§ WHAT IS REQUIRED
The expected output is each line below containing "importance", copied in full.

--- EXTRACTED INFORMATION ---

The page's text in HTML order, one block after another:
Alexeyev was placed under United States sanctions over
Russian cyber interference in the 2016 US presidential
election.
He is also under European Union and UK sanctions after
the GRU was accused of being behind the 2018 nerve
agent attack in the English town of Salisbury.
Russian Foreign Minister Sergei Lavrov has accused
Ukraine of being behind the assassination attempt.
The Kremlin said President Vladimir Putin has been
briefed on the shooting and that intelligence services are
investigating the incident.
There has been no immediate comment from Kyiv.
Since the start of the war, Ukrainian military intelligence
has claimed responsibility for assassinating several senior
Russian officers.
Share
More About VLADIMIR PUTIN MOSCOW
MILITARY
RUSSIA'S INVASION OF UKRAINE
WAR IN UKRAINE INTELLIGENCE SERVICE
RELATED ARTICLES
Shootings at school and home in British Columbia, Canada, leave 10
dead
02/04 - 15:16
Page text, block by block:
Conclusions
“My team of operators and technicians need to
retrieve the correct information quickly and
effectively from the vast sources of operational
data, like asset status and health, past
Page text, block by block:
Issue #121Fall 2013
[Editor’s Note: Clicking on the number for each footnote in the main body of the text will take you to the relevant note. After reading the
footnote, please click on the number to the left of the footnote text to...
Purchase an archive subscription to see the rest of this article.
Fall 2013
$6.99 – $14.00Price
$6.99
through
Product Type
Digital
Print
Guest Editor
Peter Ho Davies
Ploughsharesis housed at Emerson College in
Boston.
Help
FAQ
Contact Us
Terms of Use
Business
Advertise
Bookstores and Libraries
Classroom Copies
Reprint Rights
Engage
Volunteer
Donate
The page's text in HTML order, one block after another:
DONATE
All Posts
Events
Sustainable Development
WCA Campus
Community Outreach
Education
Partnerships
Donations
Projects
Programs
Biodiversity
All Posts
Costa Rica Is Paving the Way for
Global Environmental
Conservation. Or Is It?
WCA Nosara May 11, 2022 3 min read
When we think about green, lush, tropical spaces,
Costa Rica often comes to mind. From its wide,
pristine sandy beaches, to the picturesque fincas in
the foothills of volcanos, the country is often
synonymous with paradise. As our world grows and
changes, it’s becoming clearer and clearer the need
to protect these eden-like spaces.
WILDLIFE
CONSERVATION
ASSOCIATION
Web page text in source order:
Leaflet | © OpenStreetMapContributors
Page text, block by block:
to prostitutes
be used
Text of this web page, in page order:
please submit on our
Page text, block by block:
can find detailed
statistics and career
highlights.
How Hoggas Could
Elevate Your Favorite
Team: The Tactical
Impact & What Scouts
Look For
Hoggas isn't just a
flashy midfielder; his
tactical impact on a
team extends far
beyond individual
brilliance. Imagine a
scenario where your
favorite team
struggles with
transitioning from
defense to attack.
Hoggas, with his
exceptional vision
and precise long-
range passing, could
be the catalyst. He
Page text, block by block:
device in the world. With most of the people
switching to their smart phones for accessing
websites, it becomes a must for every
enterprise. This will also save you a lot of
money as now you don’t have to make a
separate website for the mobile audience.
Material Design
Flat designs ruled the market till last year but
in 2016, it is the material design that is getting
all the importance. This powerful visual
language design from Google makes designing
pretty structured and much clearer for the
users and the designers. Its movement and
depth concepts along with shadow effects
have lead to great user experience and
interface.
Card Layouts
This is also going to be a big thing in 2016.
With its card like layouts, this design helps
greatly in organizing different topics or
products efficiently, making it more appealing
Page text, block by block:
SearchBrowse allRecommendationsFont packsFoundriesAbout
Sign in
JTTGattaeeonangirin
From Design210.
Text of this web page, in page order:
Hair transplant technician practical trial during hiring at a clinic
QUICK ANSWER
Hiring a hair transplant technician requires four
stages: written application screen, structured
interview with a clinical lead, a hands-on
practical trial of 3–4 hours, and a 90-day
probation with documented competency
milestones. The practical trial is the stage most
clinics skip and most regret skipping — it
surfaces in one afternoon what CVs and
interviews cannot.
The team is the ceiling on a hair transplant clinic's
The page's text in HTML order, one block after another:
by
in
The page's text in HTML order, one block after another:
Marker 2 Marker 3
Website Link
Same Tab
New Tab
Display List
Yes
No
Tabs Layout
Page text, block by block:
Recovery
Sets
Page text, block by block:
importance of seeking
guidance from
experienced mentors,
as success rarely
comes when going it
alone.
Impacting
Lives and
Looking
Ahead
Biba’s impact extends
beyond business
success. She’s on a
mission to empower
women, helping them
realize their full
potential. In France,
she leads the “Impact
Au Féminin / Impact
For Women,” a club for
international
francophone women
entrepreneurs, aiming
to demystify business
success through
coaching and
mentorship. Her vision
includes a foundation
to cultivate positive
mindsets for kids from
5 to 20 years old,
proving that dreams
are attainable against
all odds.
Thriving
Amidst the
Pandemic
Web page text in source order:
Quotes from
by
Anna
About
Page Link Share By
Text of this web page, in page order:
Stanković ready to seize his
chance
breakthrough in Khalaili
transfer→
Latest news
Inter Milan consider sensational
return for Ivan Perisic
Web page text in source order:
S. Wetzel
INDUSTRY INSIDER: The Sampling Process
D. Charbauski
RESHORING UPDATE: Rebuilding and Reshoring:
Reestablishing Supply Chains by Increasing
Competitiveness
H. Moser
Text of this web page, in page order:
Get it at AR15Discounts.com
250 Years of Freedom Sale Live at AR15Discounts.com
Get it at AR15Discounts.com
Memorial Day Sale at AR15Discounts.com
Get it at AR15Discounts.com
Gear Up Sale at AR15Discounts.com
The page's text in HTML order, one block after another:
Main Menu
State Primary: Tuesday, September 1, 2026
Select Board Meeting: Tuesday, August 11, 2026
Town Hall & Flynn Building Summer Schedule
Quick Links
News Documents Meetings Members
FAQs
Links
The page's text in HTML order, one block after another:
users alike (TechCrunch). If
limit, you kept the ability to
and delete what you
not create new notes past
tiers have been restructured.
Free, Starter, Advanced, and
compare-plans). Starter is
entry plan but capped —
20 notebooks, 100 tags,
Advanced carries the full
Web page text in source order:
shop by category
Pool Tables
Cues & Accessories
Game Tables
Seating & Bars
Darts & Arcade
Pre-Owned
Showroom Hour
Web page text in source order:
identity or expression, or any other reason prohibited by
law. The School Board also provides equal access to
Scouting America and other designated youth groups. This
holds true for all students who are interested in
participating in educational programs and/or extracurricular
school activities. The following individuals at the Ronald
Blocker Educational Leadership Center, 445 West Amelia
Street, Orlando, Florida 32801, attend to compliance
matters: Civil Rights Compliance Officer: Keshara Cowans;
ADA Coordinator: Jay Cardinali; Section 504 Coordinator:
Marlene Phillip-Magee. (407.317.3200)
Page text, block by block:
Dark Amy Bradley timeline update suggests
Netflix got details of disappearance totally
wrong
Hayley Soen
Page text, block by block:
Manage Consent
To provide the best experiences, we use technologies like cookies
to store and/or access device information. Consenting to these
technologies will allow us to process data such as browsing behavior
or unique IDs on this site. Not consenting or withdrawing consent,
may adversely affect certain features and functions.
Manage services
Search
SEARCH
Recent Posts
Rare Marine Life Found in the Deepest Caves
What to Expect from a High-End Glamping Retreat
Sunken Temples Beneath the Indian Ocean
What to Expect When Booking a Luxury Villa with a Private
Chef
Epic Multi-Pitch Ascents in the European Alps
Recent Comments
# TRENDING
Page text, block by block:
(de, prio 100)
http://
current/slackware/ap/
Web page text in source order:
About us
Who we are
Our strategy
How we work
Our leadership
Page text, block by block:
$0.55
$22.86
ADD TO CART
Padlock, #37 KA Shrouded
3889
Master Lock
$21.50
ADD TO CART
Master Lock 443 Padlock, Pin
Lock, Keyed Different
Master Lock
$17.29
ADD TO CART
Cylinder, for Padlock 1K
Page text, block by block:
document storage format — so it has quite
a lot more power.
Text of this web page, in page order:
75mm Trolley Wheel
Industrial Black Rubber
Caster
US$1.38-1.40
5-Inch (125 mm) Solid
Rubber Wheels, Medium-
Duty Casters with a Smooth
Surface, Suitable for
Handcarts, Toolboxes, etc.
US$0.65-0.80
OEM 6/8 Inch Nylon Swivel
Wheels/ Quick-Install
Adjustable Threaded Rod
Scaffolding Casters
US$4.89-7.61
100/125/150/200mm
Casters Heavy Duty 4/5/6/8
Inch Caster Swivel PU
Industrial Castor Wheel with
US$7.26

---

§ TASK RESPONSE
all the importance. This powerful visual
importance of seeking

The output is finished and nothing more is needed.